WASHINGTON (NBC) - The federal government is stepping up its efforts to track down parents who refuse to pay child support.
While many have fallen on hard times, others seem determined to avoid paying, even if it harms their own children.
The program is called Project Save our Children, and in Virginia, Arlington County Sheriff's Deputies have gotten used to the routine. The week after week hunt for deadbeat parents who now have a warrant out for their arrest.
If they owe a few hundred or thousand dollars in child support, it's a civil warrant and police can't chase them across state lines.
But if they owe more than $5,000 and cross state lines, it becomes a felony.

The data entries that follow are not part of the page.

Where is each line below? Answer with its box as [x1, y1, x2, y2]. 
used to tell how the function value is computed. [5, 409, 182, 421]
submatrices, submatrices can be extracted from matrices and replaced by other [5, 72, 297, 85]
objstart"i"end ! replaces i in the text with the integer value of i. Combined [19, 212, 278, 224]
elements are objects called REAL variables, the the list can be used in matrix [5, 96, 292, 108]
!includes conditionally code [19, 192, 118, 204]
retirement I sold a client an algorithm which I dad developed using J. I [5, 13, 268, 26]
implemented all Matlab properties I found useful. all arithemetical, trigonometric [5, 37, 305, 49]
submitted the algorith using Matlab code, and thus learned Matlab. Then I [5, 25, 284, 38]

But the typical person who owes money for child support has no idea that it can become a criminal matter. In one county alone in northern Virginia, they have 175 outstanding child support warrants. Some of them dating back to 1997.
At $5,000, the feds get involved.
Now, a new website is naming names, listing the most egregious cases:
Robert Sand is at the top of the list. He owes more than $1million in child support and is thought to be in Thailand.

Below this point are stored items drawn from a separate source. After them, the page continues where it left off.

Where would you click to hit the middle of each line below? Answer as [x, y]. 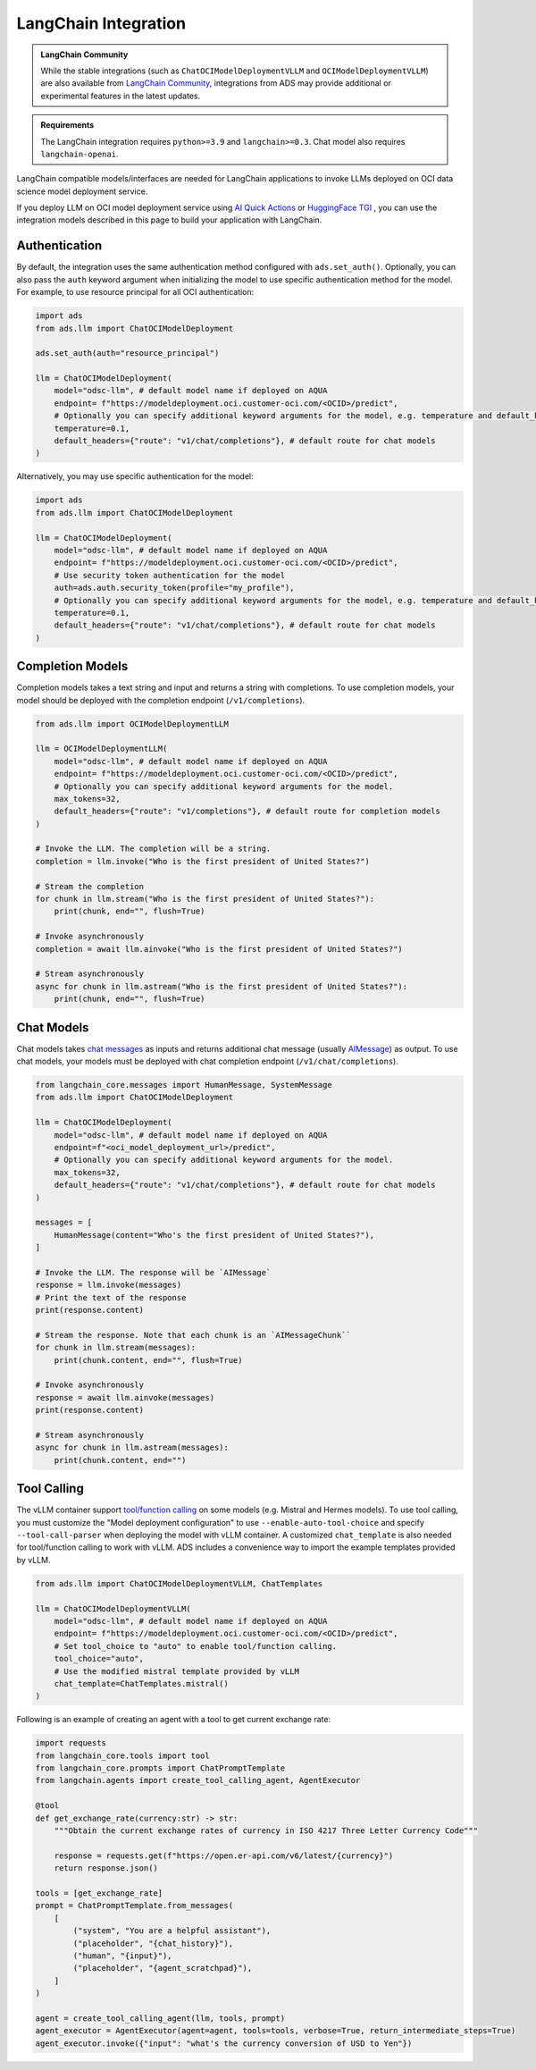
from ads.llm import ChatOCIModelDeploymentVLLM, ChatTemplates [179, 1583]
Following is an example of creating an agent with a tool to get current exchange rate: [173, 1720]
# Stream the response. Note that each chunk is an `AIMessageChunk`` [193, 1335]
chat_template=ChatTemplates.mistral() [142, 1683]
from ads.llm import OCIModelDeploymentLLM [132, 724]
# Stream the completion [90, 886]
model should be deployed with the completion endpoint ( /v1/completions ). [161, 700]
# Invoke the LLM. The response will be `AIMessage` [153, 1272]

Among the fugitives already arrested: former Oakland A's first baseman Troy Lee Neel bought an island in the South Pacific but refused to pay support, even for a child with medical needs. He's pleaded guilty and is paying $778,000.
And then there's Rusty Haile, who refused to support his four kids. Owing $116,000, he fled to Bermuda.
Haile was arrested and in November pleaded guilty.
All of the cases are examples, say federal investigators, of their determination to make deadbeat parents pay.